Soft tumor sarcomas arising out of a peripheral nerve (peripheral nerve sheath tumors) may occur adjacent to the brachial plexus and present surgical treatment challenges with respect to the brachial plexus, brachial vessels, and the preservation of extremity function. Regardless of the tissue type, the grade of the lesion and the anatomic location of the primary tumor are the most significant factors determining prognosis and treatment. Soft tissue sarcomas of intermediate-grade histology are problematic to treat because of their variable prognosis and response to chemotherapy. There has been some early experience with flow cytometry in identifying more active (aneuploid) tumors, and this knowledge may prove helpful in the future in subclassifying or grading intermediate-grade tumors. Synovial sarcoma, epithelioid sarcoma, and rhabdomyosarcoma are characterized as soft tissue sarcomas with a high incidence (10% to 20%) of regional lymph node metastasis and a poor prognosis, but survival is generally recognized as being closely related to an individual tumor’s histologic grade and size.
Incidence of Neoplasms
Malignant tumors arising within the musculoskeletal system are rare and account for 0.5% to 0.7% of all malignancies. They are relatively more common in children, in whom they represent 6.5% of all cancers. Although the incidence of soft tissue sarcomas has little apparent sexual or racial predilection, osteosarcoma and Ewing sarcoma have demonstrated a slight male preference (1.3 : 1.0).

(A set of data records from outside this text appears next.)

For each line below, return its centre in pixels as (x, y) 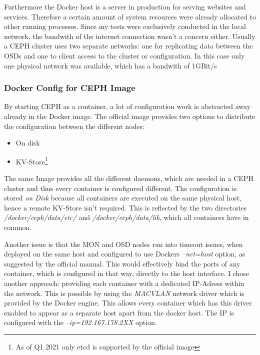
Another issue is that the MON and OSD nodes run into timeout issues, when (123, 244)
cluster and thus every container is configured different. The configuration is (120, 188)
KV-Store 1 (32, 160)
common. (18, 227)
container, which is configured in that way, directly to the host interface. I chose (126, 273)
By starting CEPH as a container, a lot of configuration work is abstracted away (127, 106)
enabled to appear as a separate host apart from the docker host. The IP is (119, 312)
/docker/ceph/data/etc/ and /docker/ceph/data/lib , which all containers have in (126, 217)
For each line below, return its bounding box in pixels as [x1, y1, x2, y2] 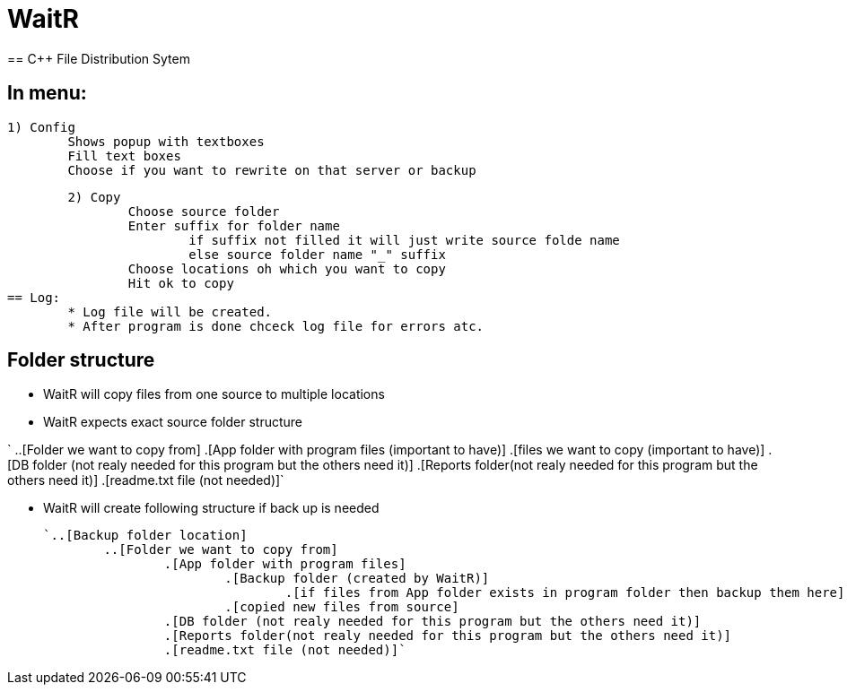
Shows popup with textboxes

The American Cancer Society estimated that in 2015 there would be 11,930 new soft tissue cancers and 2,970 new cancers involving the bone and joints in the United States annually. These were expected to cause an estimated 4,870 deaths from soft tissue cancers and 1,490 from cancers with a bone or joint origin. Various sources have estimated that 1000 to 2000 new cases of osteosarcoma occur annually in the United States. The true incidence of most of these tumors remains somewhat speculative, largely due to the methods of reporting.
The most common malignancy of the adult musculoskeletal system is metastatic adenocarcinoma, most often from the kidney, lung, breast, or prostate. The most common primary malignancy of bone is multiple myeloma, a plasma cell malignancy usually diagnosed by the medical oncologist rather than the orthopedic surgeon. Multiple myeloma has an incidence that is approximately twice that of osteosarcoma. Excluding multiple myeloma, the most common primary malignant tumor of bone is osteosarcoma. If both benign and malignant primary lesions of the musculoskeletal system are included, cartilaginous tumors are the most common primary lesion (both benign and malignant) of the skeletal system.
Age is a highly important characteristic in the occurrence and distribution of tumors. The overall distribution of tumors by age in decades ( Figs. 22-19 and 22-20 ) demonstrates a preponderance of benign tumors in the skeletons of growing children, with 58% of all benign lesions occurring in the second and third decades. Malignant tumors of the skeleton have a peak incidence in adolescents and middle-aged adults. Osteosarcoma and Ewing sarcoma are the most common malignant bone tumors in adolescents. In adults osteosarcoma and chondrosarcoma occur with an incidence second only to multiple myeloma and metastatic adenocarcinoma. Osteosarcoma accounts for approximately 40% of all primary malignancies of bone, chondrosarcoma for 20%, and Ewing sarcoma for 12.5%.